Pickled processing state used to skip recomputation when the same image is re-opened with the same settings. Delete this folder (or use -d in headless mode) to force reprocessing.

Other features

Reject image and comments

Each image has a Reject this image checkbox and a Comments editor on the right panel:

Reject this image — sets the reject column to rejected for that file.
Comments / Edit / Clear / Submit / Cancel — write a free-text note that ends up in the comments column.

Useful for flagging frames that failed to process correctly or recording notes about specific measurements during a long batch.

Display options on the Image tab

The top-right of the Image tab has three PT-specific checkboxes: Center, Boxes, Peaks. These toggle the corresponding overlays on the displayed image. All other display controls (intensity range, log scale, colormap, zoom, persistence) are shared with other MuscleX modules.

Save and load settings

File > Save Current Settings (Ctrl+S) — write the current calibration, boxes, peaks, and per-box parameters to ptsettings.json. Use this on a representative configuration and reuse it via headless mode or File > Load Settings (Ctrl+L) in a future session.
File > Load Settings — load a settings file.

Headless Mode

For batch processing without a GUI:

musclex pt -h -i <file.tif> [-s ptsettings.json] [-d]
musclex pt -h -f <folder>   [-s ptsettings.json] [-d]

Arguments:

-i <file> — process a single file.
-f <folder> — process every image in the folder.
-s <settings.json> — load a settings file generated by File > Save Current Settings in the GUI. Without this, PT has no boxes to integrate and will exit without producing results.
-d — delete the existing pt_cache before processing.

.. note:: On Windows, replace ``musclex`` with ``musclex-main.exe`` (typically under ``C:\Program Files\BioCAT\MuscleX\musclex``).

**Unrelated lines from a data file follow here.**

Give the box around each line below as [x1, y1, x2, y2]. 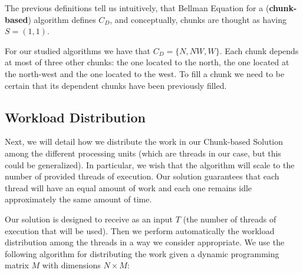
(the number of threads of [183, 212, 276, 225]
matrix [5, 259, 29, 271]
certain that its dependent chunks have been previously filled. [5, 79, 227, 91]
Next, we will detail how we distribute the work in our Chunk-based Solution [5, 135, 284, 148]
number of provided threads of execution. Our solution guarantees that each [5, 170, 279, 182]
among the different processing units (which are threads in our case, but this [5, 147, 281, 159]
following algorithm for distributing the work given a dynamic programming [5, 247, 279, 259]
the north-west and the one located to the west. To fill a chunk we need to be [5, 67, 285, 79]
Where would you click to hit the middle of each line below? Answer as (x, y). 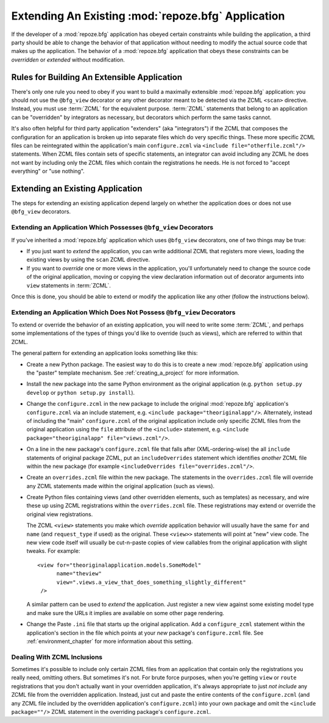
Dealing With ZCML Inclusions (57, 657)
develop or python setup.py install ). (81, 392)
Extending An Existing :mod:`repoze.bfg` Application (148, 16)
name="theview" (79, 574)
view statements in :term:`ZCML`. (69, 285)
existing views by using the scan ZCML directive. (88, 260)
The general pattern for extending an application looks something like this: (104, 353)
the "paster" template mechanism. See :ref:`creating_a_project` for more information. (133, 373)
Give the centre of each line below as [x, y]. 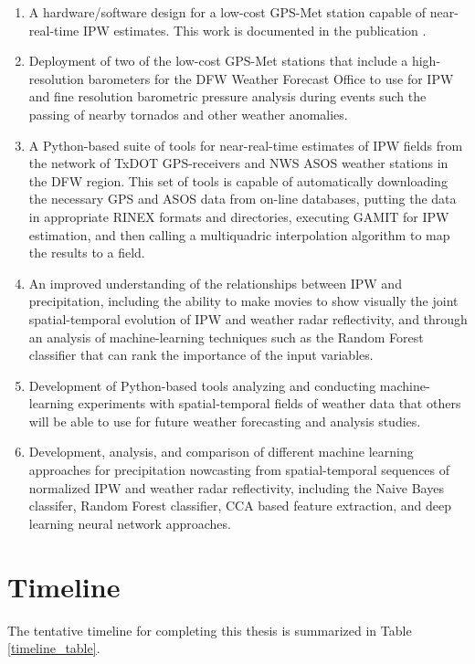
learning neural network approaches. [130, 523]
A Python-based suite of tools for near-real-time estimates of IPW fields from [246, 145]
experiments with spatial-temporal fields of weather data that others [269, 403]
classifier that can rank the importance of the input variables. [201, 355]
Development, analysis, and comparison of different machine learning [221, 452]
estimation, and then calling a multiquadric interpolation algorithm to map [239, 234]
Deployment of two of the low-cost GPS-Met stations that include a [218, 61]
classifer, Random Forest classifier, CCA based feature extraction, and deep [240, 506]
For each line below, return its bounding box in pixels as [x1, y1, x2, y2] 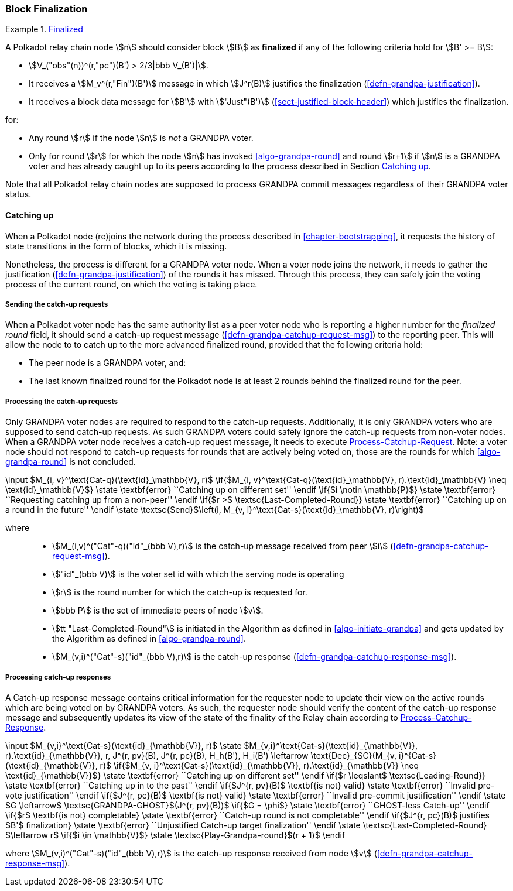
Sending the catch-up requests [5, 300, 108, 309]
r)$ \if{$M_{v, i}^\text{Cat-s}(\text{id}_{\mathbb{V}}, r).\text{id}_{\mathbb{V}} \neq [100, 760, 419, 770]
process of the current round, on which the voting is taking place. [5, 279, 258, 289]
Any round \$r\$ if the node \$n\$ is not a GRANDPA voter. [29, 133, 254, 143]
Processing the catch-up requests [5, 397, 118, 406]
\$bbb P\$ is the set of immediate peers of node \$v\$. [52, 605, 264, 616]
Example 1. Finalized [5, 24, 83, 35]
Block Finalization [5, 3, 88, 15]
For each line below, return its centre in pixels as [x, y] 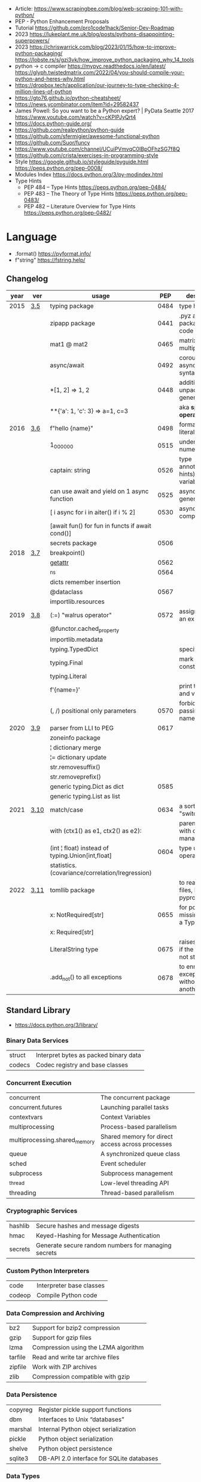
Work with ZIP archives [64, 1367]
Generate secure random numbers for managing [103, 1245]
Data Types [23, 1476]
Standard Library [38, 1011]
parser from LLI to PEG [82, 727]
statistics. [63, 865]
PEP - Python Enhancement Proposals [62, 21]
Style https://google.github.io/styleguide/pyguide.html [81, 162]
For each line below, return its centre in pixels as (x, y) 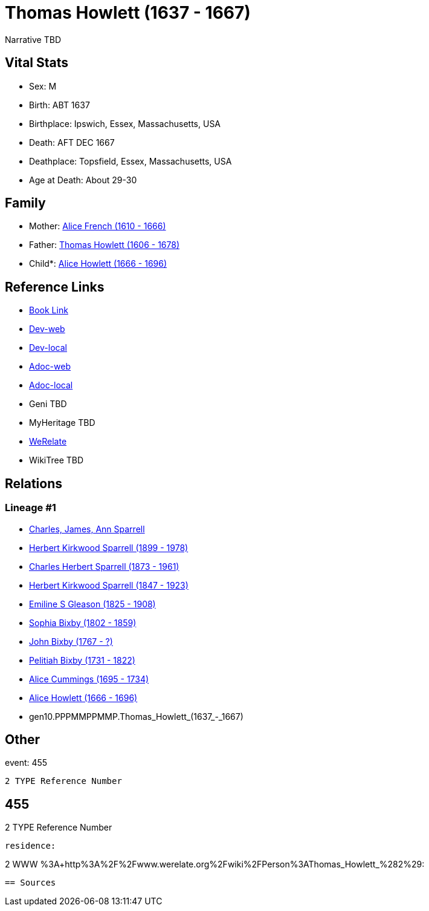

Multiprocessing on folders

The headless runner processes one image per CPU core. Output for each worker is prefixed with the process index so interleaved log lines can be untangled.

`ptsettings.json`

The recommended way to produce this file is to configure one image fully in the GUI and use File > Save Current Settings. The exact key names depend on the boxes you have created; inspect a generated file and musclex/modules/ProjectionProcessor.py / musclex/headless/ProjectionTracesh.py if you need to hand-edit values for headless runs.